Thursday 15th December 2016
Lots more figuring best routing, running of cables. The house has become quite an exciting obstacle course with missing floorboards & loose (not yet live!) cables everywhere.
Some care needed to be taken when lifting boards – it is very easy to cause irreversible damage.
The area just inside the door in the front bedroom had a lot of cables running through, which required drilling a larger hole through the joists. The Armeg Wood Beaver drill set was recommended by Sam & these were an essential purchase that made the job so much easier. They are an incredible design – they actively ‘pull’ through the wood & slice a clean hole quickly with ease.
We bundled some of the cables together to make it easier to pull them through & to keep things tidy.
An IP20 wall light was mounted on dochans in the bathroom – currently there is no bathroom ceiling which makes it awkward to install a ceiling light, plus I like the indirect ‘wash’ of light across the wall that this design creates.
By the evening we hadn’t quite got to the stage of connecting the consumer unit up, which meant another night running lamps off trailing sockets… very atmospheric!
Most of the cables have now been run to the correct locations, although most of the light fittings, switches or sockets have yet to be wired in.
As almost a complete novice to electrics, the extent of my knowledge only previously extended to how to wire a plug, rewire an blown fuse in an old consumer unit & switch back on a tripped circuit on a modern consumer unit.
I was surprised to learn that many more cables run to light fittings than to sockets! The lights were effectively on a radial circuit – ‘daisy-chained’ together. A single cable ran from the consumer unit to the first light fitting, then another cable ran to the next light fitting and so on. In addition, each light fitting had a single wire that ran to the corresponding light-switch.
This became a bit more complicated for two way switching in the hallway, with the landing light being controlled by three switches which required 3 core & earth cable & an intermediate switch at the top of the stairs.

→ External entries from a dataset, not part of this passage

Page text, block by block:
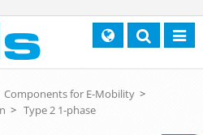
Search
Components for E-Mobility >
> Type 2 1-phase
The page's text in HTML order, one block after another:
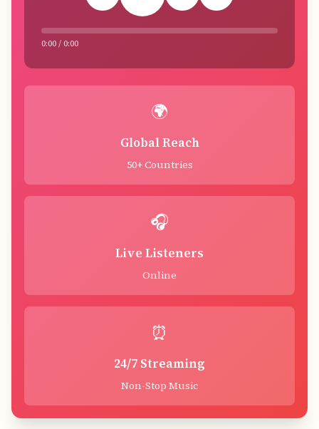
0:00 / 0:00
🌍
Global Reach
50+ Countries
🎧
Live Listeners
Online
⏰
24/7 Streaming
Non-Stop Music
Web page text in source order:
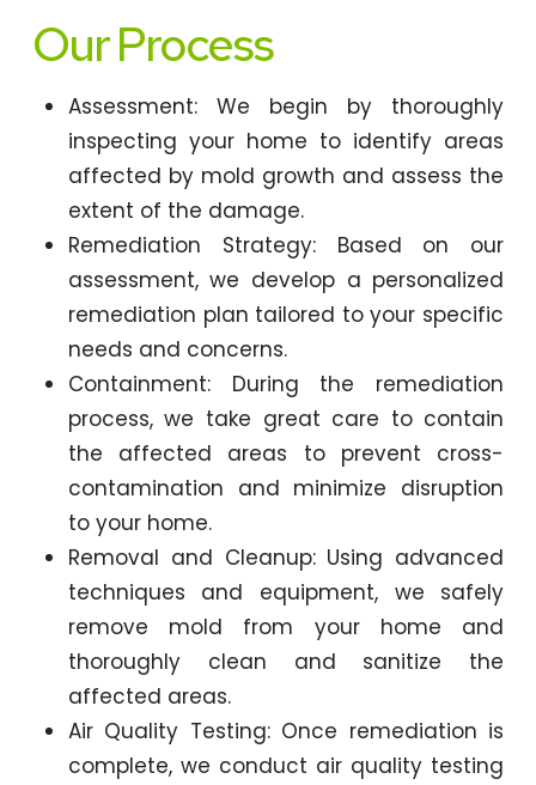
Our Process
Assessment: We begin by thoroughly
inspecting your home to identify areas
affected by mold growth and assess the
extent of the damage.
Remediation Strategy: Based on our
assessment, we develop a personalized
remediation plan tailored to your specific
needs and concerns.
Containment: During the remediation
process, we take great care to contain
the affected areas to prevent cross-
contamination and minimize disruption
to your home.
Removal and Cleanup: Using advanced
techniques and equipment, we safely
remove mold from your home and
thoroughly clean and sanitize the
affected areas.
Air Quality Testing: Once remediation is
complete, we conduct air quality testing
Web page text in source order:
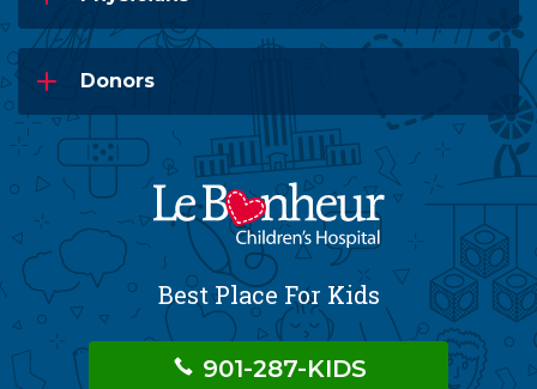
Donors
Best Place For Kids
901-287-KIDS
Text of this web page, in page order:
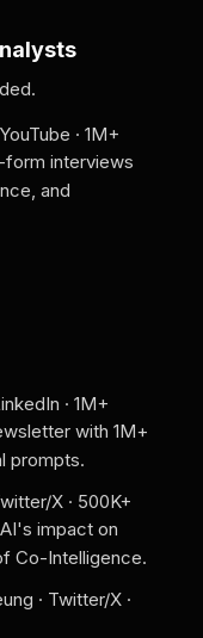
· 1M+
form interviews
and
· 1M+
with 1M+
prompts.
X · 500K+
impact on
Co-Intelligence.
· Twitter/X ·
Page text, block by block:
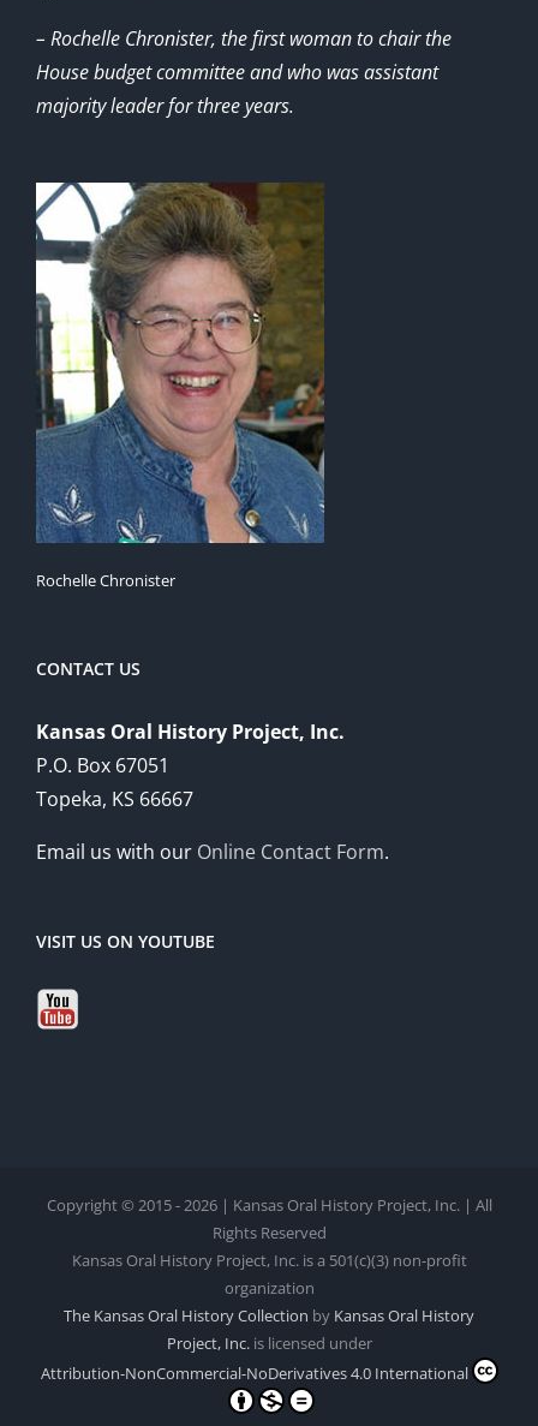
– Rochelle Chronister, the first woman to chair the
House budget committee and who was assistant
majority leader for three years.
Rochelle Chronister
CONTACT US
Kansas Oral History Project, Inc.
P.O. Box 67051
Topeka, KS 66667
Email us with our Online Contact Form.
VISIT US ON YOUTUBE
Copyright © 2015 - 2026 | Kansas Oral History Project, Inc. | All
Rights Reserved
Kansas Oral History Project, Inc. is a 501(c)(3) non-profit
organization
The Kansas Oral History Collection by Kansas Oral History
Project, Inc.is licensed under
Attribution-NonCommercial-NoDerivatives 4.0 International
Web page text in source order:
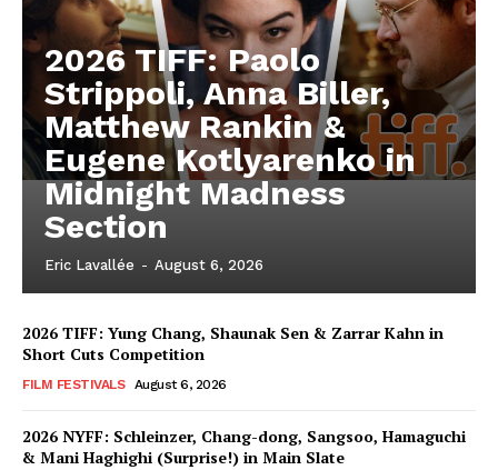
2026 TIFF: Paolo
Strippoli, Anna Biller,
Matthew Rankin &
Eugene Kotlyarenko in
Midnight Madness
Section
Eric Lavallée - August 6, 2026
2026 TIFF: Yung Chang, Shaunak Sen & Zarrar Kahn in
Short Cuts Competition
FILM FESTIVALS August 6, 2026
2026 NYFF: Schleinzer, Chang-dong, Sangsoo, Hamaguchi
& Mani Haghighi (Surprise!) in Main Slate
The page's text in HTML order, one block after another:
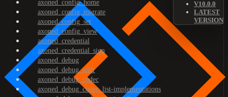
V10.0.0
LATEST
VERSION
axoned_config_home
axoned_config_migrate
axoned_config_set
axoned_config_view
axoned_credential
axoned_credential_sign
axoned_debug
axoned_debug_addr
axoned_debug_codec
axoned_debug_codec_list-implementations

I wanted to be able to control both the hallway and the landing light from both downstairs and upstairs, which required that we use a modular ‘grid’ type switch to create what we needed since 2-gang intermediate switches are not as readily available (although I might replace it with something like this in future)

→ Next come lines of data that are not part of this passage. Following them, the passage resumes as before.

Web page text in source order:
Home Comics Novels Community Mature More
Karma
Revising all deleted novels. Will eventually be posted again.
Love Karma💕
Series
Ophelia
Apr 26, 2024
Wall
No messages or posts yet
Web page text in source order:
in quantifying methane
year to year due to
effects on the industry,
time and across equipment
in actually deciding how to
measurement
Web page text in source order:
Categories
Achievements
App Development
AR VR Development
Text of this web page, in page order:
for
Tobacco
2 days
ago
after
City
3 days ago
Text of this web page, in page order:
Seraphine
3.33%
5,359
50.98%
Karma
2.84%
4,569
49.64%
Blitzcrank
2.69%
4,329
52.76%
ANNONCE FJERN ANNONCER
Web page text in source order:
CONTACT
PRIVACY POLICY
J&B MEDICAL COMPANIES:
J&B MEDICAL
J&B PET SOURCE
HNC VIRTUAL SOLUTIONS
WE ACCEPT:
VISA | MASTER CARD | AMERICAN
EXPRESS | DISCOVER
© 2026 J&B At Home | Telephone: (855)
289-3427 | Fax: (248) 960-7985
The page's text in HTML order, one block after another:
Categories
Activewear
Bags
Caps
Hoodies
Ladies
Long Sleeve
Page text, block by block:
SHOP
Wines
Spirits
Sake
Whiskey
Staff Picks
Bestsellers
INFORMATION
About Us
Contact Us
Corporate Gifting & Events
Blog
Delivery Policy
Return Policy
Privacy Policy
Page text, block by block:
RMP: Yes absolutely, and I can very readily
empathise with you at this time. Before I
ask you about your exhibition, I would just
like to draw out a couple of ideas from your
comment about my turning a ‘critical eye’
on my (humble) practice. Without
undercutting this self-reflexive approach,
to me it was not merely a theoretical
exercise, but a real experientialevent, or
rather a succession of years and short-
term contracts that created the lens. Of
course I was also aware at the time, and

Cutting a board outside this bedroom door for access to figure out how to route the cables through the stepped area was unfortunate, particularly since a mistake was made with the poor angle (inaccurate use of a multi-tool) and location of the cut not being above the joist.

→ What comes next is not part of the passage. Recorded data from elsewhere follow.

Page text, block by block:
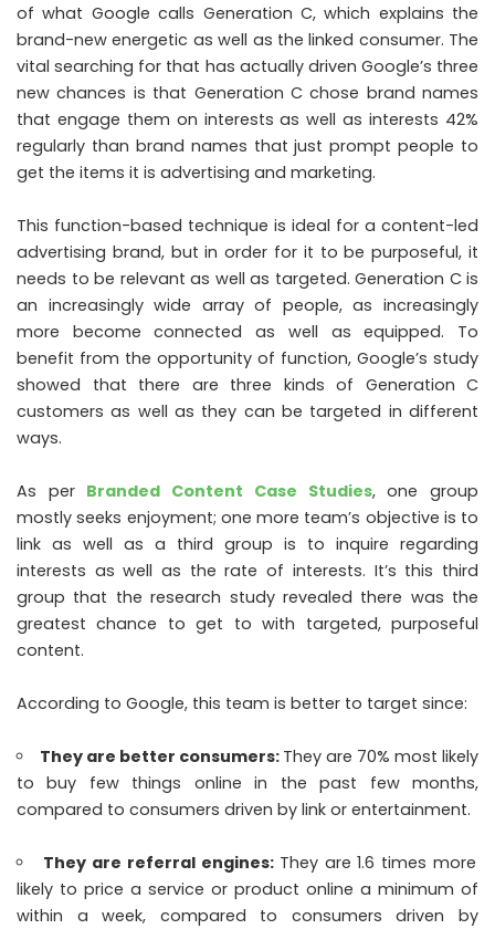
of what Google calls Generation C, which explains the
brand-new energetic as well as the linked consumer. The
vital searching for that has actually driven Google’s three
new chances is that Generation C chose brand names
that engage them on interests as well as interests 42%
regularly than brand names that just prompt people to
get the items it is advertising and marketing.
This function-based technique is ideal for a content-led
advertising brand, but in order for it to be purposeful, it
needs to be relevant as well as targeted. Generation C is
an increasingly wide array of people, as increasingly
more become connected as well as equipped. To
benefit from the opportunity of function, Google’s study
showed that there are three kinds of Generation C
customers as well as they can be targeted in different
ways.
As per Branded Content Case Studies, one group
mostly seeks enjoyment; one more team’s objective is to
link as well as a third group is to inquire regarding
interests as well as the rate of interests. It’s this third
group that the research study revealed there was the
greatest chance to get to with targeted, purposeful
content.
According to Google, this team is better to target since:
They are better consumers: They are 70% most likely
to buy few things online in the past few months,
compared to consumers driven by link or entertainment.
They are referral engines: They are 1.6 times more
likely to price a service or product online a minimum of
within a week, compared to consumers driven by
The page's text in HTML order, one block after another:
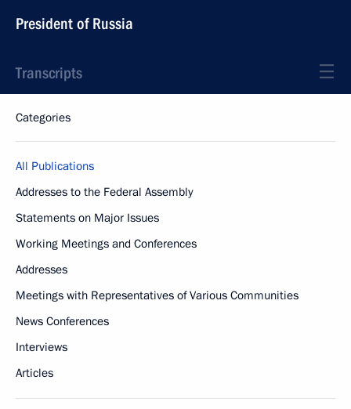
President of Russia
Transcripts
Categories
All Publications
Addresses to the Federal Assembly
Statements on Major Issues
Working Meetings and Conferences
Addresses
Meetings with Representatives of Various Communities
News Conferences
Interviews
Articles
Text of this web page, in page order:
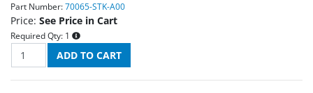
Part Number: 70065-STK-A00
Price: See Price in Cart
Required Qty: 1
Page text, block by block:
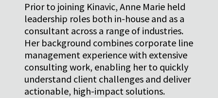
Prior to joining Kinavic, Anne Marie held
leadership roles both in-house and as a
consultant across a range of industries.
Her background combines corporate line
management experience with extensive
consulting work, enabling her to quickly
understand client challenges and deliver
actionable, high-impact solutions.
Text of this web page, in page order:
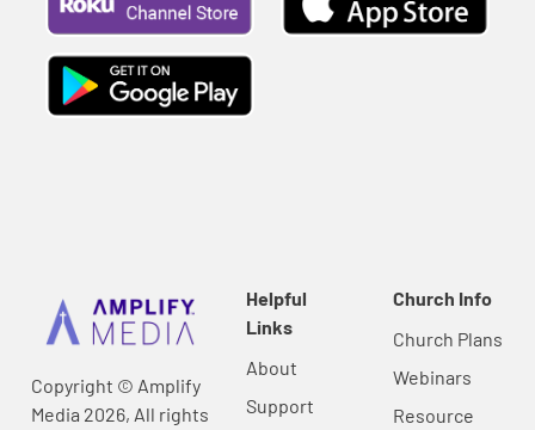
Copyright © Amplify
Media 2026, All rights
Helpful
Links
About
Support
Church Info
Church Plans
Webinars
Resource
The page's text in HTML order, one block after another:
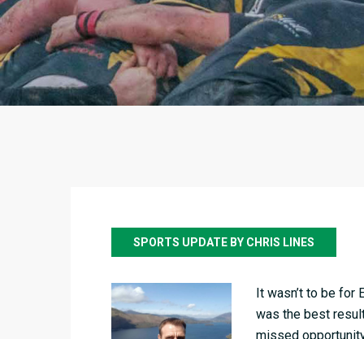
SPORTS UPDATE BY CHRIS LINES
It wasn’t to be for
was the best
missed
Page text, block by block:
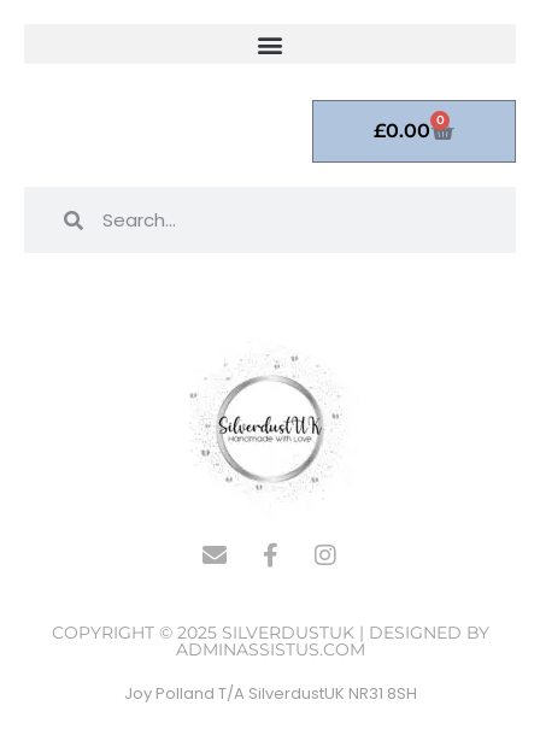
£0.00 0
COPYRIGHT © 2025 SILVERDUSTUK | DESIGNED BY
ADMINASSISTUS.COM
Joy Polland T/A SilverdustUK NR31 8SH

Looking back this frustrates me since this is a long, original board that we irreversibly cut (badly) and these boards are well-fitting, good quality, slow grown aged pine… it is almost impossible to get matching reclaimed boards nowadays. In fact, knowing what I do now after running a new water supply pipe, I realise we could maybe have run the cables under the floor in the bedroom through to the bathroom/kitchen to avoid this awkward stepped area. A little knowledge and over-enthusiasm can indeed be a dangerous thing. An important learning experience nonetheless.
In the bathroom, the joists run in the other direction to the main section of the house, which meant we had to drill through a couple of joists to run the earth/bonding cable to the back of the house & the lighting/socket cables to the kitchen. I realise that these were also drilled in the centre of the joist span when ideally they would have adhered to these guidelines :
- Holes should only be drilled on the centre line of the joist. This is where the compressive and tensile load distribution is neutralised
- Holes should have a diameter of no greater than 0.25 times the depth of the joist
- Holes should be no closer together than 3 times the largest diameter permitted
- Holes should be no closer to the support than 0.25 times the span and no further away than 0.40 times the span
Hopefully since the span of these joists is much less than the rest of the house, there won’t be too many problems with springy floors in the future (as there is in the middle bedroom)
Ian using a voltage detector pen to confirm that we can remove the cable rats-nest under the hallway safely :
It became quite fun jumping across the gaps in the floorboards… it was a bit like a real-life platform game!